柳林起身,见老安头正在院外挺远处站着,可能是在看矿山。柳林决定给欧阳凡打电话。
“哎呀呀!柳和尚,你咋弄得这么神秘啊?”欧阳凡诉苦。“你这是新手机的号码吗?”
柳林逗他道:“当然是新手机的号码。不这样做,我恐怕得被你那位心仪的女士给吃了。这笔冤大头帐,得算在你头上啊!”
欧阳凡凄怆地说:“我现在明白了,啥心仪女士啊?那只是过路财神罢了,不会落到我手上的。我被如慧狠狠呛了一顿,把我呛迷糊了,也呛清醒了。我只能全面放弃了。柳林,我倒很希望……”
柳林立刻插断他的话,坚决地说:“欧阳大哥,你很了解严梦诗吗?”
“了解呀!她是个很清纯的姑娘的。”
柳林道:“可我要告诉你一件很严肃的事儿。她有秘密工作室,有强大的手机定位系统,能够在广大的地域内,搜索任何一部手机的位置。”
“啊?”欧阳凡噤声了。
柳林详细讲了他被严梦诗追逐的整个过程。欧阳凡停了好长时间,才凄惋地说:“我知道了。我休息一下,休息一下……”电话撂了。
柳林明白,自己所揭露的事实,震惊了欧阳凡。
柳林晃晃头:这样的女人,能是清纯的吗?
柳林出门,厨房的桌上放着早餐,看来都是老安头到镇里买来的。这老头真勤快!柳林在水槽子前洗漱完毕,坐下吃饭。老安头领着狗,心事重重地回来了。他瞅着柳林的眼神,有些陌生。

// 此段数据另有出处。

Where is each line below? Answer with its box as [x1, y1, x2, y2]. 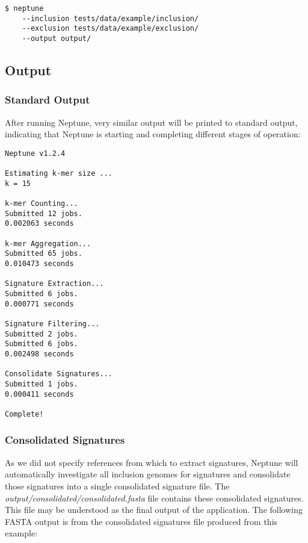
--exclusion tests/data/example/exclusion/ [22, 24, 199, 33]
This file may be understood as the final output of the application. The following [5, 503, 303, 516]
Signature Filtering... [5, 319, 100, 328]
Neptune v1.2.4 [5, 149, 66, 158]
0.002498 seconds [5, 349, 74, 358]
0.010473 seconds [5, 259, 74, 268]
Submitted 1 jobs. [5, 379, 78, 388]
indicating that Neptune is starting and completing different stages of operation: [5, 128, 301, 140]
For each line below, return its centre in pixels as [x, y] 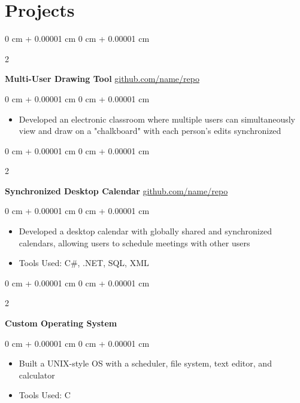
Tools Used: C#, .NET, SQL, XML [84, 263]
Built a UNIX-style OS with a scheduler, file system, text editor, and [145, 363]
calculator [37, 375]
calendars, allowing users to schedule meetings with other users [134, 242]
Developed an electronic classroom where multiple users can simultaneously [157, 119]
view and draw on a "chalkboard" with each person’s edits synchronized [150, 131]
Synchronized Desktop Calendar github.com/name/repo [116, 190]
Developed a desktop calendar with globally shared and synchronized [145, 231]
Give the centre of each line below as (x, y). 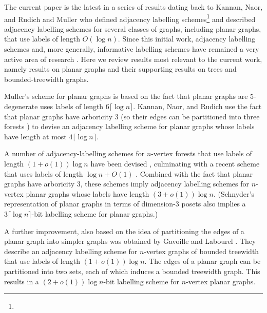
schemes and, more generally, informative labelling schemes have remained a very (132, 49)
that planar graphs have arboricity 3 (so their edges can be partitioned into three (132, 116)
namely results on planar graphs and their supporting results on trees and (120, 69)
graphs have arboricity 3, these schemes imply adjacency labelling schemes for (127, 184)
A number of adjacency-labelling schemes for (74, 153)
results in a (22, 281)
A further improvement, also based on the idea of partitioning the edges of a (124, 231)
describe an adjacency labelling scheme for (71, 251)
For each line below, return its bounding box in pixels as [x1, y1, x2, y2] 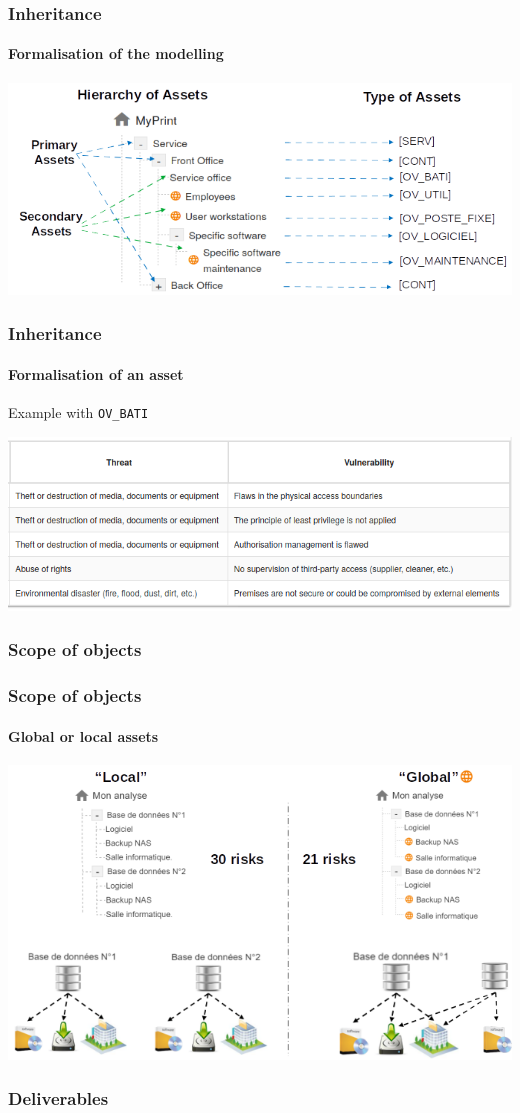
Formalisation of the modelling [8, 43, 224, 64]
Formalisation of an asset [8, 363, 184, 384]
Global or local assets [8, 725, 159, 746]
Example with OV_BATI [8, 402, 149, 423]
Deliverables [8, 1086, 109, 1111]
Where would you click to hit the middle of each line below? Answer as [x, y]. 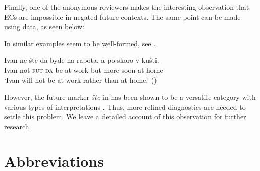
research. [18, 126]
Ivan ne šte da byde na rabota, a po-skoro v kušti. [82, 60]
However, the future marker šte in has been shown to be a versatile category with [130, 97]
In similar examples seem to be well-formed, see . [80, 43]
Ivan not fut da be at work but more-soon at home [84, 70]
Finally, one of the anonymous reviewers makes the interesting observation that [127, 7]
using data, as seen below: [44, 26]
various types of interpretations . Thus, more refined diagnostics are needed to [125, 106]
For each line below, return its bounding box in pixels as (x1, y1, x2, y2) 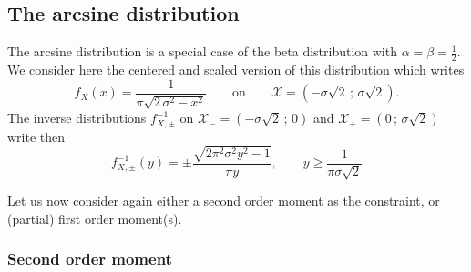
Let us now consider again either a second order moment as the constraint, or (7, 191, 440, 210)
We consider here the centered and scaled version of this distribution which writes (7, 60, 465, 79)
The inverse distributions (7, 108, 147, 127)
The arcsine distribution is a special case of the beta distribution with (7, 42, 397, 61)
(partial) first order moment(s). (7, 208, 182, 227)
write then (7, 126, 66, 146)

柳林笑笑,向他问好。他坐在餐桌的对面,把两条狗哄出门去。他长叹一声,开口了:“你就是柳林,对吧?”
柳林回答:“是的。”
老安头打量着他:“你比我想象的还要高大威猛。娜娜有你保护,我放心了。你来这里,董事长刚刚才知道。你肯定是来调查案子的,对吧?”
“是的,是谋杀娜娜的有关案情。”
老安头点点头,一双怪眼突然翻了翻,想说出狠话,可又止住了。柳林知道,这老安头其实并不好惹。老安头再度长叹一声,问:“那你认为,是什么人要谋害娜娜?”
“邪教组织。”
“啊?”老安头吓得一哆嗦,“为什么?”
“杀手来了几批,具有国外经历,这就是证明。谋杀娜娜,应该是为了取悦安城市一个重要人物,借此奠定基础,扩大组织。而这个人物,与韩家有血海深仇。我的任务,就是找出这个人,击垮邪教,保护娜娜。安师傅,你能给我提供这方面的线索吗?”

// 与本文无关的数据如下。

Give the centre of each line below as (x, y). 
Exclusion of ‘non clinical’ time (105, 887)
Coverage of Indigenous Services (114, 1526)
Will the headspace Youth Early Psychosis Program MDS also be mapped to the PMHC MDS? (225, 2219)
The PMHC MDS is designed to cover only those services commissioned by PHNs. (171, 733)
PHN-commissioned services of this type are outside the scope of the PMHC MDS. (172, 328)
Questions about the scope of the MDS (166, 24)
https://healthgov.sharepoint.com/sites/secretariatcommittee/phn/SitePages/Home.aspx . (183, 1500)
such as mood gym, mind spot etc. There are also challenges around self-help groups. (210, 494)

老安头变得分外激动,手都抖起来。想说话,终于没说出来。柳林慢慢地把饭吃完,站起身,鞠躬:“谢谢安师傅对我的照顾。你放心,娜娜的事儿,就是我的事儿,我不会让她受伤害的。”
“好,好!”老安头语无伦次,也站起来,竟急步过来,一把握住柳林的手,摇了摇:“谢谢你,谢谢!告诉你,柳林,我老安头什么风雨都见过!你小子真的能保护好娜娜,我就是死了也值得!”
“你放心吧,安师傅。我准备今天回去了。”
“你调查完了?”
“差不多了。”
确实,此地已经没有再呆下去的必要。那个黑棍的情况已经清楚,柳林必须走。
柳林去东屋,打点行装,听到西屋传来一阵乒乒乓乓的声音。他明白,老安头一定是在清理他自己的东西。老安头很可能以前是韩宝庆手下的打手!
柳林收拾完东西,听见老安头出西屋,到院里,开始烧什么。柳林透过窗玻璃仔细看,烧的是照片,燃烧得很快。老安头喝住了噪叫不停的狗,用脚踩灭了还有火的灰烬,随便把烧剩的照片的边角也踩进泥土里了。
柳林拎着包出门,老安头忙说:“柳林,你别急着走,董事长要来。”
柳林大惊。
老安头说:“董事长要跟你商议事呢!”
“好吧!”
柳林只得再次回东屋。他坐到坑沿上,想,事情发展到这个地步,必须向韩宝庆彻底摊牌了:他到底得罪过什么重要人物?他东捂西藏的,始终不说,什么意思?他是想要自己的命,还是要女儿的命?不找出背后的凶手,这种追杀恐怕会继续下去的。
柳林明白,韩宝庆现在有着侥幸心理:他两头都要!既想保住自己,也想保住女儿;为此他不怕花钱,宁可倾家荡产。他认为,只要女儿的保护固若金汤,一切危机都会化解。所以,柳林必须跟他摊牌,但要做得机巧,不能搞僵。否则,韩娜离开了柳林的保护,一定会很危险的。
不一会儿,外面车响,柳林连忙从东屋出来,看见韩宝庆的车停在山崖下,韩宝庆独自一个蹬着阶梯上来。
韩宝庆面色凝重,只跟柳林握握手,就进了西屋。
韩宝庆坐在坑沿上,老安头和柳林坐在地上的椅子上。
韩宝庆说:“柳林,我最关心的是我的女儿。谢谢你一直以来对她的保护,保护得很有成效!我要救我的女儿!我今天来,就是跟你好好研究,是谁在背后给我们家下刀子。”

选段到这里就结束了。